To further optimize the synonym search DISQOVER leverages its ability to bring together many data sources. The record for Aspirin, for example, collects data from no less than 13
different databases (HMDB, DrugCentral, DrugBank, HSDB, UNII, ChEMBL, UMLS, ChEBI, IUPHAR Compendium, SureChEMBL, RxNorm, MeSH, Pub-Chem ), from which 8 contribute to the synonyms. In total the public databases gives 75 distinct synonyms. Not all these synonyms have the same relevance, and some are even quite exotic. By requiring synonyms to be present in at least two data sources (if multiple data sources available) DISQOVER is able to separate the relevant from the less relevant synonyms. We call this the core set of the synonyms. Evaluating this method, we found that for the 500 most used search terms, on average, this filter retains only 16% of the synonyms in the core set, but it results in only 1.7% fewer search hits. One of the reasons that this reduction in recall is so low, is that in those cases where instance text contains synonyms that were removed by the filter, that text most often also contains one of the more commonly used synonyms present in the core set. In the application user interface, by unchecking the “Core set” checkbox () the user can inspect the synonyms found to be less relevant and, if desirable, override the default choice by cherry picking or even selecting everything by clicking the switch box for that semantic concept ().

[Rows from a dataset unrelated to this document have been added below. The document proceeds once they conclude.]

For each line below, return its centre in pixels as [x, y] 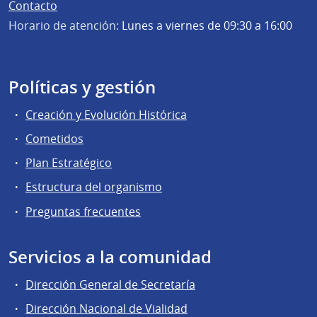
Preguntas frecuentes [83, 211]
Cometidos [54, 139]
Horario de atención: [64, 25]
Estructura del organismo [94, 187]
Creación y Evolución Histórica [106, 114]
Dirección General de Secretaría [110, 284]
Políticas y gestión [82, 87]
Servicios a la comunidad [110, 257]
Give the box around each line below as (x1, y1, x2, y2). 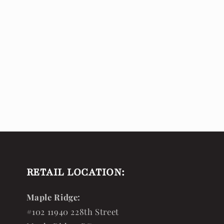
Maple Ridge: (26, 191, 81, 203)
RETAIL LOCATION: (26, 165, 125, 179)
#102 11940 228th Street (26, 206, 119, 217)
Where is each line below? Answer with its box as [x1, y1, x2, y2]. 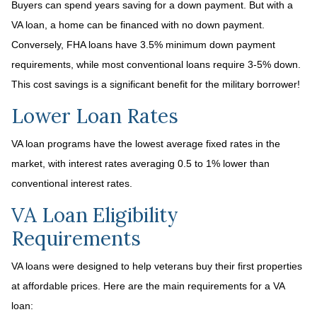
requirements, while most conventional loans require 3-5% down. [11, 59, 301, 70]
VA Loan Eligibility [11, 202, 178, 228]
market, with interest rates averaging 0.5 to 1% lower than [11, 158, 270, 169]
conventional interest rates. [11, 178, 132, 189]
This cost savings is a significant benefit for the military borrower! [11, 79, 300, 90]
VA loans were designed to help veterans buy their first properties [11, 260, 302, 272]
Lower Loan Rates [11, 103, 178, 129]
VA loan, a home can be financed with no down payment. [11, 19, 265, 30]
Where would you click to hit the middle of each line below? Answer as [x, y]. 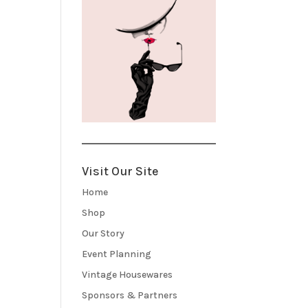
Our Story [103, 233]
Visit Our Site [121, 171]
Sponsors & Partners [130, 295]
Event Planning [117, 254]
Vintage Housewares [128, 274]
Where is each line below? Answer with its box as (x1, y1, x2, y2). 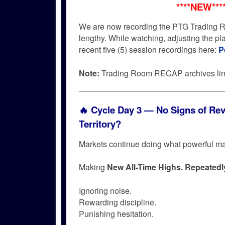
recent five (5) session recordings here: (79, 43, 218, 55)
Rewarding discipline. (79, 196, 156, 208)
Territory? (79, 117, 121, 131)
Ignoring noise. (79, 185, 132, 197)
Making (79, 161, 107, 173)
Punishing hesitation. (79, 208, 154, 220)
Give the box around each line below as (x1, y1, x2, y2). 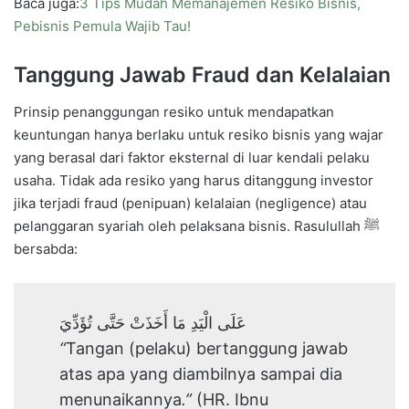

The addition of some synonyms may significantly deteriorate the outcome of the search in terms of precision. For example one of the synonyms of Aspirin is ASA. However, this term can also be an abbreviation of anti-sarcolemmal autoantibodies Mus Musculus gene, of the disease Argininosuccinic aciduria, and much more. Therefore, adding ASA as a synonym is not desirable because it does not increase the search recall (since it is very unlikely to be used as the only term to refer to Aspirin), but drastically reduces the search precision. In order to address this problem, DISQOVER flags synonyms like this as being ambiguous with an exclamation triangle (example: ). It does this for synonyms which are either:
- Too short: 2 characters or 5 digits.
- Have semantic hits in other canonical types. For example, ASA has semantic hits in 7 canonical types.